━━━ Provided records ━━━

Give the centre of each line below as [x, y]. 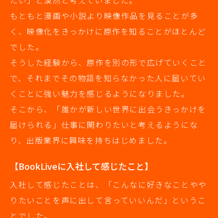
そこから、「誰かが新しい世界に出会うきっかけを [108, 109]
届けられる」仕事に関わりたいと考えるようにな [104, 125]
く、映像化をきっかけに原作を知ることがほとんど [108, 31]
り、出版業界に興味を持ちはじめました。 [91, 140]
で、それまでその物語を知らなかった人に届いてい [108, 78]
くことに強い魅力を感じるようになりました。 [100, 94]
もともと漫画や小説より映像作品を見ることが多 [104, 16]
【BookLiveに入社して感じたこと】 [82, 166]
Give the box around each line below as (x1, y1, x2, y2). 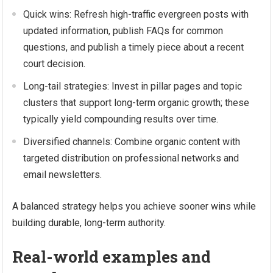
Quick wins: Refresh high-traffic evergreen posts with (23, 9, 249, 20)
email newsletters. (23, 169, 102, 180)
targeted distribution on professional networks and (23, 152, 239, 164)
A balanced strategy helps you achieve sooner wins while (12, 200, 257, 212)
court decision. (23, 58, 86, 69)
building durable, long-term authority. (12, 217, 166, 229)
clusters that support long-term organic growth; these (23, 97, 250, 108)
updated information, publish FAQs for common (23, 25, 224, 37)
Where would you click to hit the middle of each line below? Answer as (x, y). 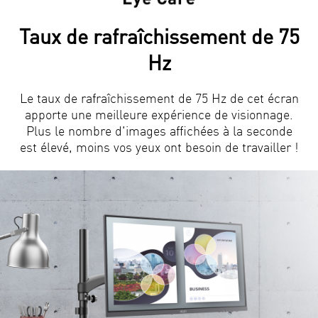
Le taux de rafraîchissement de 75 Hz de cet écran (159, 97)
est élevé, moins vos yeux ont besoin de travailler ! (159, 146)
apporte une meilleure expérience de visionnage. (159, 114)
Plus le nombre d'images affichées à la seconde (159, 130)
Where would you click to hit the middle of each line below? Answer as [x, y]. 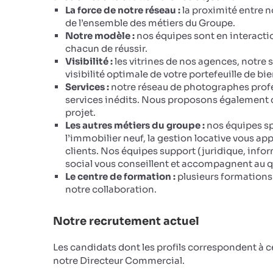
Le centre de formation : [120, 176]
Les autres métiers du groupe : [136, 125]
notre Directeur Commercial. [119, 261]
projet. [80, 112]
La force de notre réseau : [123, 10]
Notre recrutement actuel [126, 221]
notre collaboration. [111, 189]
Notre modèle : [100, 36]

━━━

Requirement
The answer must consist only of the lines from the beginning of the entries above through the line that holds "building durable, long-term", reproduced exactly and without pictures.

Finished task
Give the centre of each line below as [x, y]. 
そこから、「誰かが新しい世界に出会うきっかけを [108, 109]
届けられる」仕事に関わりたいと考えるようにな [104, 125]
く、映像化をきっかけに原作を知ることがほとんど [108, 31]
り、出版業界に興味を持ちはじめました。 [91, 140]
で、それまでその物語を知らなかった人に届いてい [108, 78]
くことに強い魅力を感じるようになりました。 [100, 94]
もともと漫画や小説より映像作品を見ることが多 [104, 16]
【BookLiveに入社して感じたこと】 [82, 166]
Give the box around each line below as (x1, y1, x2, y2). 
Quick wins: Refresh high-traffic evergreen posts with (23, 9, 249, 20)
email newsletters. (23, 169, 102, 180)
targeted distribution on professional networks and (23, 152, 239, 164)
A balanced strategy helps you achieve sooner wins while (12, 200, 257, 212)
court decision. (23, 58, 86, 69)
building durable, long-term authority. (12, 217, 166, 229)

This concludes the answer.